Exercise
Verbatim copy, images removed: write out the entries below.
★ ★ ★ ★ ★ ★ ★
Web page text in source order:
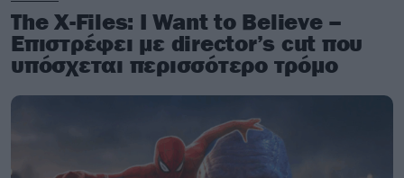
The X-Files: I Want to Believe –
Επιστρέφει με director’s cut που
υπόσχεται περισσότερο τρόμο
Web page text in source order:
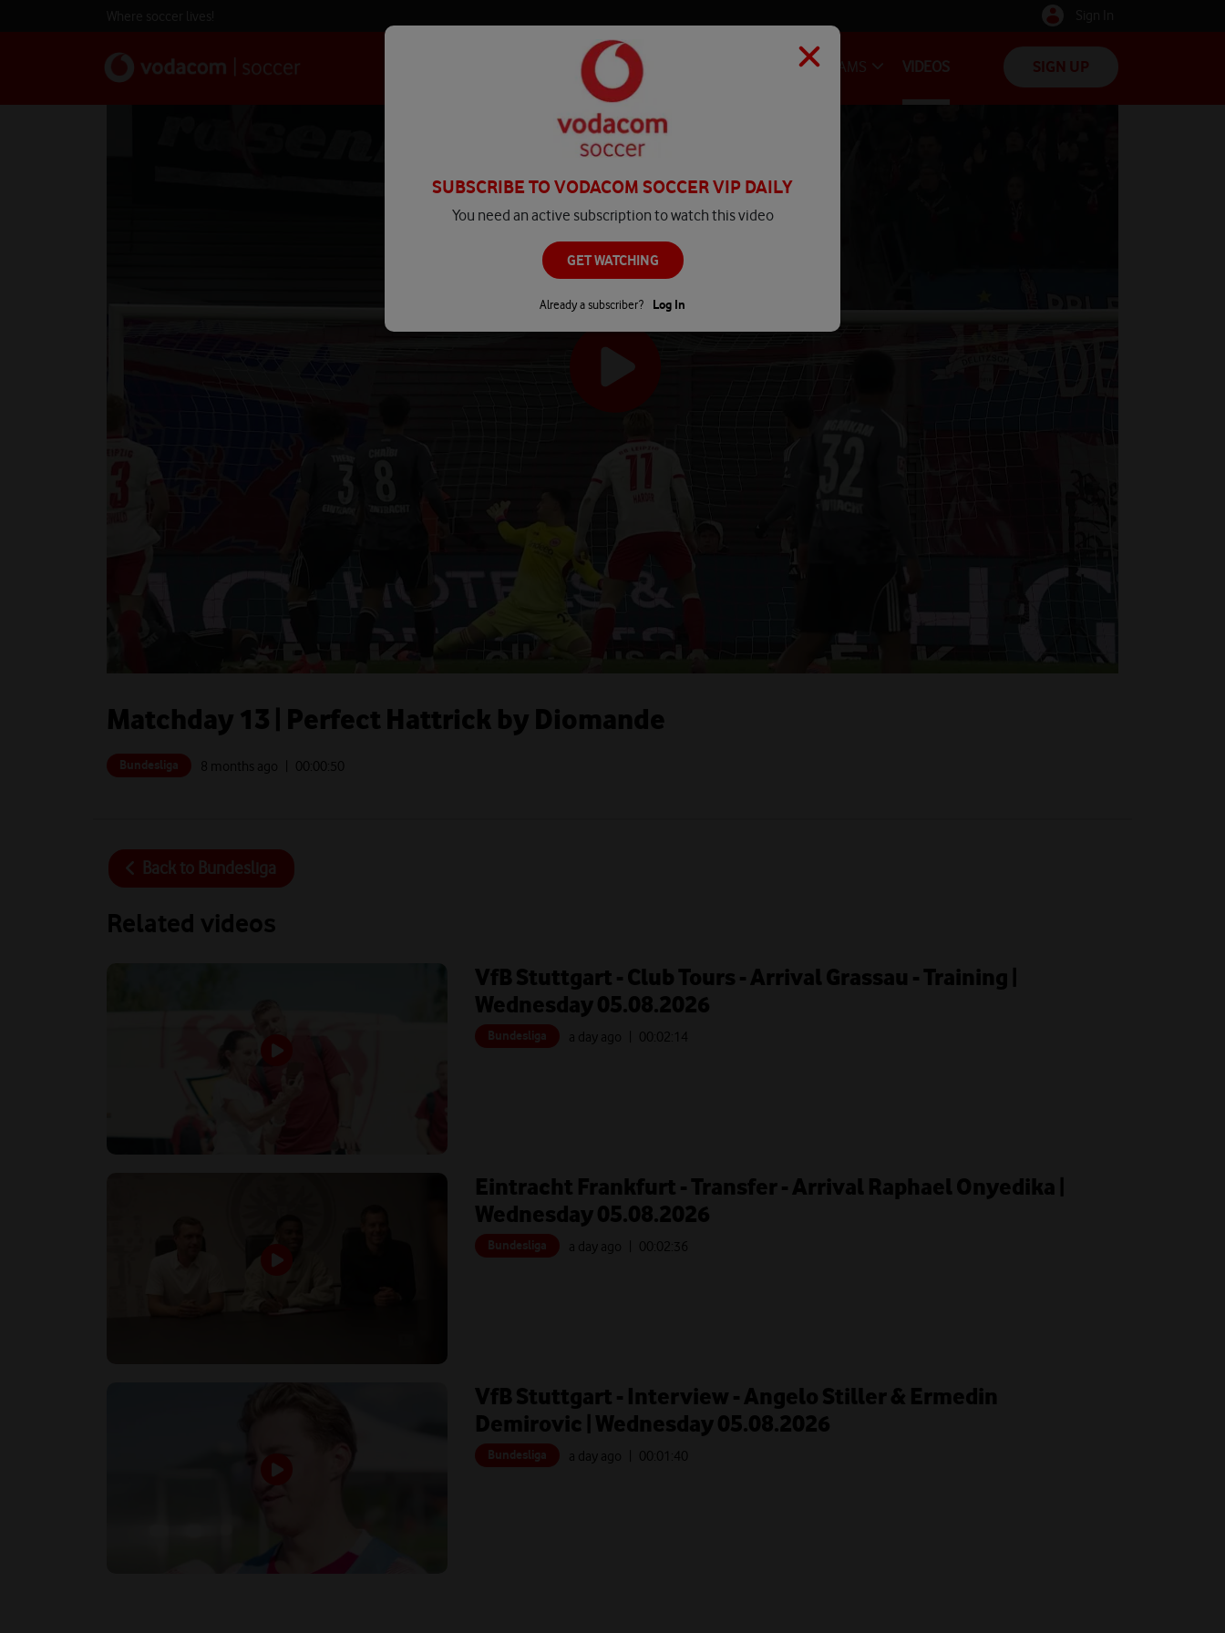
PLAY NEWS TEAMS VIDEOS SIGN UP
Matchday 13 | Perfect Hattrick by Diomande
Bundesliga 8 months ago | 00: 00:50
Back to Bundesliga
Related videos
VfB Stuttgart - Club Tours - Arrival Grassau - Training |
Wednesday 05.08.2026
Bundesliga a day ago | 00: 02:14
Eintracht Frankfurt - Transfer - Arrival Raphael Onyedika |
Wednesday 05.08.2026
Bundesliga a day ago | 00: 02:36
VfB Stuttgart - Interview - Angelo Stiller & Ermedin
Demirovic | Wednesday 05.08.2026
Bundesliga a day ago | 00: 01:40
SUBSCRIBE TO VODACOM SOCCER VIP DAILY
You need an active subscription to watch this video
GET WATCHING
Already a subscriber? Log In
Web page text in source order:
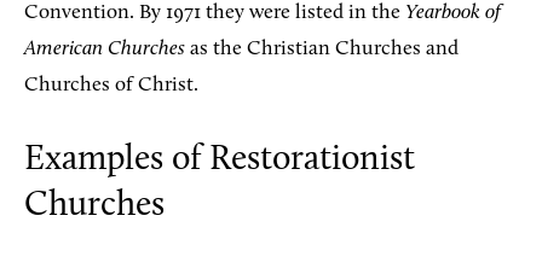
Convention. By 1971 they were listed in the Yearbook of
American Churches as the Christian Churches and
Churches of Christ.
Examples of Restorationist
Churches
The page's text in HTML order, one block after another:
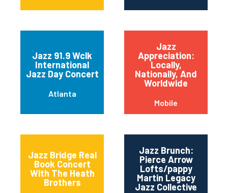
Jazz 91.9 Wclk
International
Jazz Day Concert
Atlanta
Jazz
Appreciation:
Locally,
Nationally, And
Worldwide
Mobile
Jazz Bridge Real
Book Concert
With The Heath
Brothers
Jazz Brunch:
Pierce Arrow
Lofts/pappy
Martin Legacy
Jazz Collective
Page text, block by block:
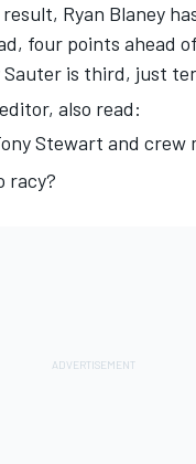
Ryan Blaney
four points ahead
is third, just
also read:
Stewart and crew
racy?
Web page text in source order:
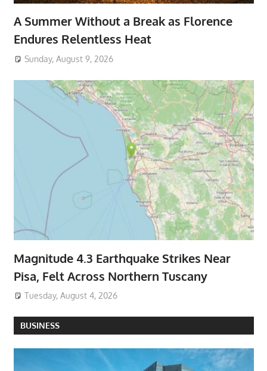
A Summer Without a Break as Florence
Endures Relentless Heat
Sunday, August 9, 2026
Magnitude 4.3 Earthquake Strikes Near
Pisa, Felt Across Northern Tuscany
Tuesday, August 4, 2026
BUSINESS
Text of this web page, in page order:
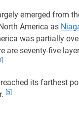
emerged from
America as
was partially
are seventy-five
its farthest
[5]
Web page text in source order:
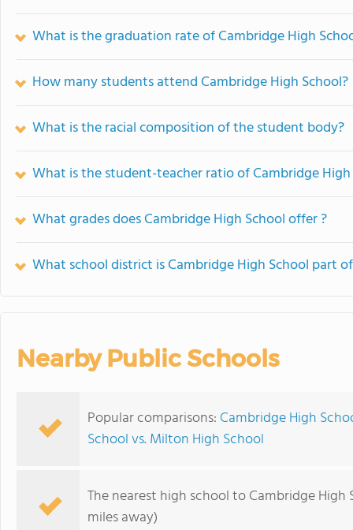
What is the graduation rate of Cambridge High
How many students attend Cambridge High School?
What is the racial composition of the student body?
What is the student-teacher ratio of Cambridge High
What grades does Cambridge High School offer ?
What school district is Cambridge High School part
Nearby Public Schools
Popular comparisons: Cambridge High
School vs. Milton High School
The nearest high school to Cambridge High
miles away)
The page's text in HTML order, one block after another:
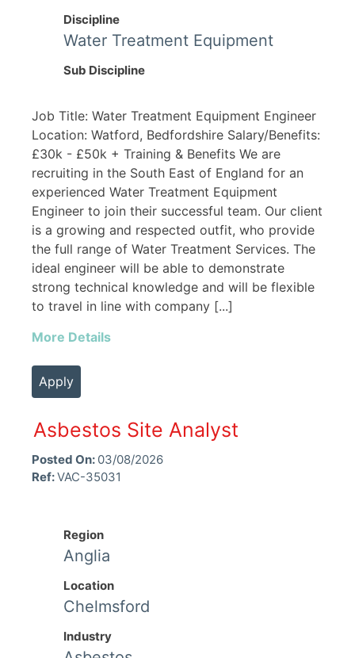
Discipline
Water Treatment Equipment
Sub Discipline
Job Title: Water Treatment Equipment Engineer
Location: Watford, Bedfordshire Salary/Benefits:
£30k - £50k + Training & Benefits We are
recruiting in the South East of England for an
experienced Water Treatment Equipment
Engineer to join their successful team. Our client
is a growing and respected outfit, who provide
the full range of Water Treatment Services. The
ideal engineer will be able to demonstrate
strong technical knowledge and will be flexible
to travel in line with company [...]
More Details
Apply
Asbestos Site Analyst
Posted On: 03/08/2026
Ref:VAC-35031
Region
Anglia
Location
Chelmsford
Industry
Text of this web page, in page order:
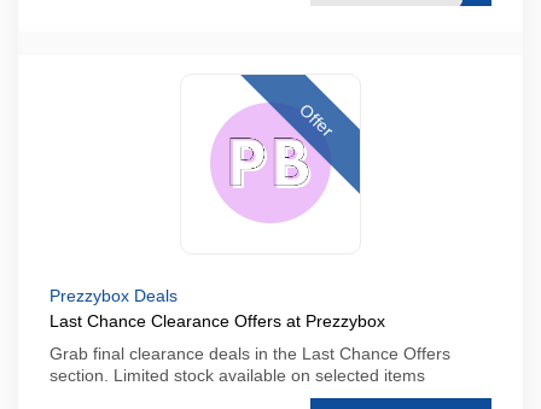
Offer
Prezzybox Deals
Last Chance Clearance Offers at Prezzybox
Grab final clearance deals in the Last Chance Offers
section. Limited stock available on selected items
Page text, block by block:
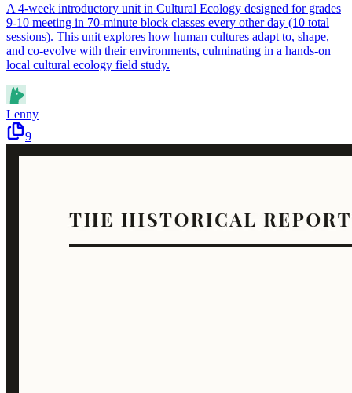
A 4-week introductory unit in Cultural Ecology designed for grades
9-10 meeting in 70-minute block classes every other day (10 total
sessions). This unit explores how human cultures adapt to, shape,
and co-evolve with their environments, culminating in a hands-on
local cultural ecology field study.
Lenny
9
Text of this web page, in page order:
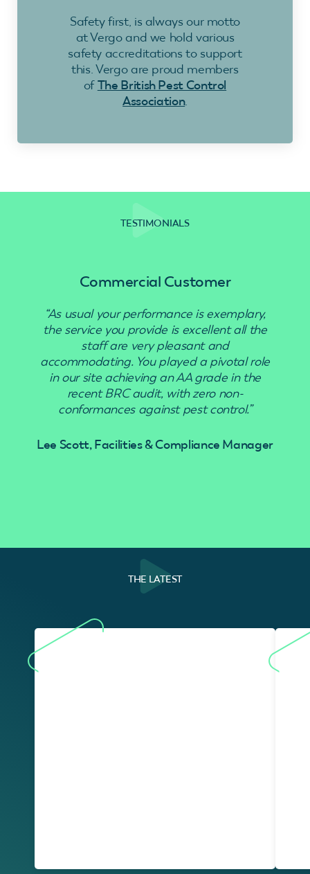
Safety first, is always our motto
at Vergo and we hold various
safety accreditations to support
this. Vergo are proud members
ofThe British Pest Control
Association.
TESTIMONIALS
Commercial Customer
“As usual your performance is exemplary,
the service you provide is excellent all the
staff are very pleasant and
accommodating. You played a pivotal role
in our site achieving an AA grade in the
recent BRC audit, with zero non-
conformances against pest control.”
Lee Scott, Facilities & Compliance Manager
THE LATEST
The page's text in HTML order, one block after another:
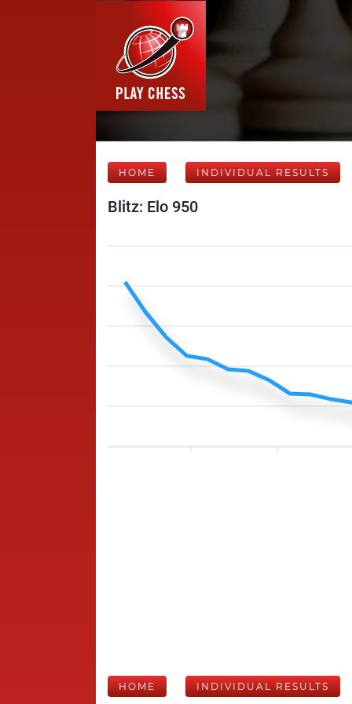
HOME INDIVIDUAL RESULTS
Blitz: Elo 950
HOME INDIVIDUAL RESULTS
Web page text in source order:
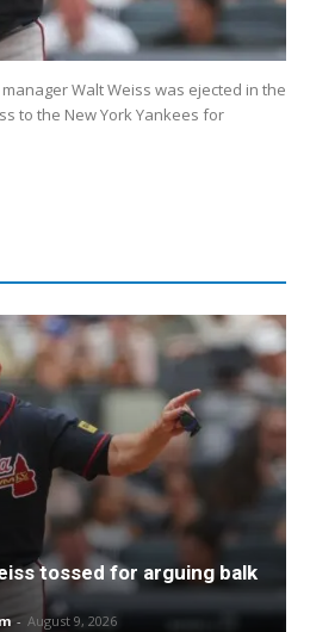
manager Walt Weiss was ejected in the
to the New York Yankees for
tossed for arguing balk
- August 9, 2026
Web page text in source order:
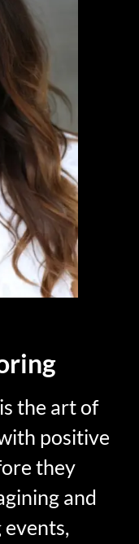
the art of
positive
they
and
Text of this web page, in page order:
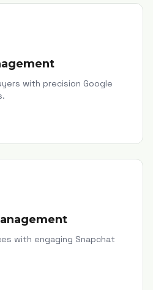
with precision Google
with engaging Snapchat
★ ★ ★ ★ ★ ★ ★
Expected answer
Web page text in source order:
The X-Files: I Want to Believe –
Επιστρέφει με director’s cut που
υπόσχεται περισσότερο τρόμο
Web page text in source order:
PLAY NEWS TEAMS VIDEOS SIGN UP
Matchday 13 | Perfect Hattrick by Diomande
Bundesliga 8 months ago | 00: 00:50
Back to Bundesliga
Related videos
VfB Stuttgart - Club Tours - Arrival Grassau - Training |
Wednesday 05.08.2026
Bundesliga a day ago | 00: 02:14
Eintracht Frankfurt - Transfer - Arrival Raphael Onyedika |
Wednesday 05.08.2026
Bundesliga a day ago | 00: 02:36
VfB Stuttgart - Interview - Angelo Stiller & Ermedin
Demirovic | Wednesday 05.08.2026
Bundesliga a day ago | 00: 01:40
SUBSCRIBE TO VODACOM SOCCER VIP DAILY
You need an active subscription to watch this video
GET WATCHING
Already a subscriber? Log In
Web page text in source order:
Convention. By 1971 they were listed in the Yearbook of
American Churches as the Christian Churches and
Churches of Christ.
Examples of Restorationist
Churches
The page's text in HTML order, one block after another:
Jazz 91.9 Wclk
International
Jazz Day Concert
Atlanta
Jazz
Appreciation:
Locally,
Nationally, And
Worldwide
Mobile
Jazz Bridge Real
Book Concert
With The Heath
Brothers
Jazz Brunch:
Pierce Arrow
Lofts/pappy
Martin Legacy
Jazz Collective
Page text, block by block:
Ryan Blaney
four points ahead
is third, just
also read:
Stewart and crew
racy?
Web page text in source order:
A Summer Without a Break as Florence
Endures Relentless Heat
Sunday, August 9, 2026
Magnitude 4.3 Earthquake Strikes Near
Pisa, Felt Across Northern Tuscany
Tuesday, August 4, 2026
BUSINESS
Text of this web page, in page order:
emerged from
America as
was partially
are seventy-five
its farthest
[5]
Web page text in source order:
What is the graduation rate of Cambridge High
How many students attend Cambridge High School?
What is the racial composition of the student body?
What is the student-teacher ratio of Cambridge High
What grades does Cambridge High School offer ?
What school district is Cambridge High School part
Nearby Public Schools
Popular comparisons: Cambridge High
School vs. Milton High School
The nearest high school to Cambridge High
miles away)
The page's text in HTML order, one block after another:
Discipline
Water Treatment Equipment
Sub Discipline
Job Title: Water Treatment Equipment Engineer
Location: Watford, Bedfordshire Salary/Benefits:
£30k - £50k + Training & Benefits We are
recruiting in the South East of England for an
experienced Water Treatment Equipment
Engineer to join their successful team. Our client
is a growing and respected outfit, who provide
the full range of Water Treatment Services. The
ideal engineer will be able to demonstrate
strong technical knowledge and will be flexible
to travel in line with company [...]
More Details
Apply
Asbestos Site Analyst
Posted On: 03/08/2026
Ref:VAC-35031
Region
Anglia
Location
Chelmsford
Industry
Text of this web page, in page order:
Offer
Prezzybox Deals
Last Chance Clearance Offers at Prezzybox
Grab final clearance deals in the Last Chance Offers
section. Limited stock available on selected items
Page text, block by block:
A 4-week introductory unit in Cultural Ecology designed for grades
9-10 meeting in 70-minute block classes every other day (10 total
sessions). This unit explores how human cultures adapt to, shape,
and co-evolve with their environments, culminating in a hands-on
local cultural ecology field study.
Lenny
9
Text of this web page, in page order:
Safety first, is always our motto
at Vergo and we hold various
safety accreditations to support
this. Vergo are proud members
ofThe British Pest Control
Association.
TESTIMONIALS
Commercial Customer
“As usual your performance is exemplary,
the service you provide is excellent all the
staff are very pleasant and
accommodating. You played a pivotal role
in our site achieving an AA grade in the
recent BRC audit, with zero non-
conformances against pest control.”
Lee Scott, Facilities & Compliance Manager
THE LATEST
The page's text in HTML order, one block after another:
HOME INDIVIDUAL RESULTS
Blitz: Elo 950
HOME INDIVIDUAL RESULTS
Web page text in source order:
manager Walt Weiss was ejected in the
to the New York Yankees for
tossed for arguing balk
- August 9, 2026
Web page text in source order:
the art of
positive
they
and
Text of this web page, in page order:
with precision Google
with engaging Snapchat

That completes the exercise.